TR YouTube'da kıyaslama yapmak istediğiniz özel bir video var mı (evet, HERHANGİ video), URL'sini kopyalayın ve an itibariyle izlemekte olduğunuzla kıyaslayın.
ภาษาอังกฤษ | ภาษาตุรกี |
---|---|
video | video |
you want | istediğiniz |
yes | evet |
and | ve |
want | var |
to | yapmak |
EN It is also prohibited to communicate to the public all or part of the Raffles Site's Content, in any form and to any audience whatsoever.In particular, it is strictly prohibited to use the Raffles Site's Content for commercial purposes.
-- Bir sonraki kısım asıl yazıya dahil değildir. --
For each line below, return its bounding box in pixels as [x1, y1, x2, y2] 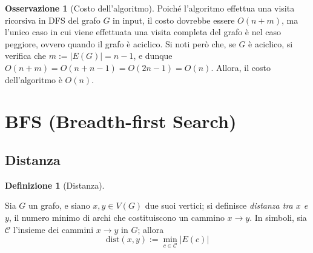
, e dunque [133, 49, 173, 62]
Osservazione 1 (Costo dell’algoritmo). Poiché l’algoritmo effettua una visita [5, 2, 295, 14]
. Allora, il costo [211, 61, 271, 73]
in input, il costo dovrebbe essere [113, 13, 235, 26]
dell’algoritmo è [5, 73, 62, 86]
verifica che [5, 49, 47, 62]
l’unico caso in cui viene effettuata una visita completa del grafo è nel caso [5, 25, 282, 38]
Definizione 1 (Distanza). [5, 178, 105, 191]
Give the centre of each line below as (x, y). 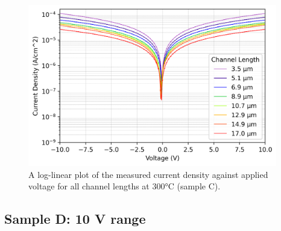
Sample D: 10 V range (75, 219)
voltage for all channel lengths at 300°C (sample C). (125, 186)
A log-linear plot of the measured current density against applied (148, 174)
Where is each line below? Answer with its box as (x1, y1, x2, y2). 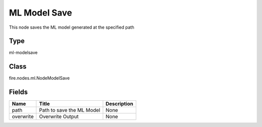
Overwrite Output (39, 113, 79, 120)
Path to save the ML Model (39, 107, 100, 114)
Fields (9, 88, 28, 96)
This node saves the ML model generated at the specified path (9, 24, 134, 30)
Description (105, 100, 133, 107)
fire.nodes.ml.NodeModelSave (9, 75, 70, 81)
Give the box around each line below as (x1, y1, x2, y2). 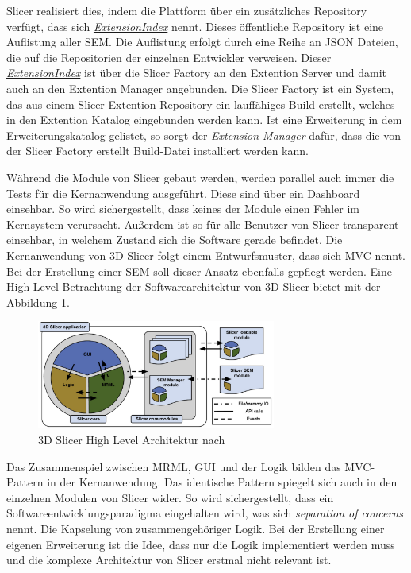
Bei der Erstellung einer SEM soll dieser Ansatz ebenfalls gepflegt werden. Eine (6, 262, 392, 279)
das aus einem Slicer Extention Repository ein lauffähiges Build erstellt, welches (6, 95, 395, 112)
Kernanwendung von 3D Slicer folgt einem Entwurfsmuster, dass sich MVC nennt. (6, 246, 406, 263)
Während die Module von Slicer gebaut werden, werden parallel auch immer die (6, 168, 394, 185)
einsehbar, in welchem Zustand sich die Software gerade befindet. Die (6, 231, 343, 248)
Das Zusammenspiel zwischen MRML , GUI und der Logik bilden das (6, 458, 341, 474)
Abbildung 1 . (6, 293, 70, 310)
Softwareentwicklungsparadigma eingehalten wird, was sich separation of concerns (6, 505, 403, 521)

TR Ayrıca, Raffles Sitesinin İçeriğinin kamuya herhangi bir şekilde herhangi bir izleyiciye tamamen veya kısmen iletilmesi yasaktır.Özellikle, Raffles Sitesinin İçeriğinin ticari amaçlarla kullanılması kesinlikle yasaktır.
ภาษาอังกฤษ | ภาษาตุรกี |
---|---|
raffles | raffles |
strictly | kesinlikle |
commercial | ticari |
use | kullanılması |
or | veya |
any | herhangi |
also | ayrıca |
and | şekilde |
EN The Airbumps® require no particular maintenance and make a direct contribution to reducing running costs.
TR Airbumps® özel bir bakım gerektirmez ve işletme maliyetlerini azaltmaya doğrudan katkıda bulunur.
ภาษาอังกฤษ | ภาษาตุรกี |
---|---|
maintenance | bakım |
direct | doğrudan |
costs | maliyetlerini |
and | ve |
make | da |
EN The pharmaceutical industry in Germany has responded successfully to the coronavirus pandemic. One network in particular has distinguished itself.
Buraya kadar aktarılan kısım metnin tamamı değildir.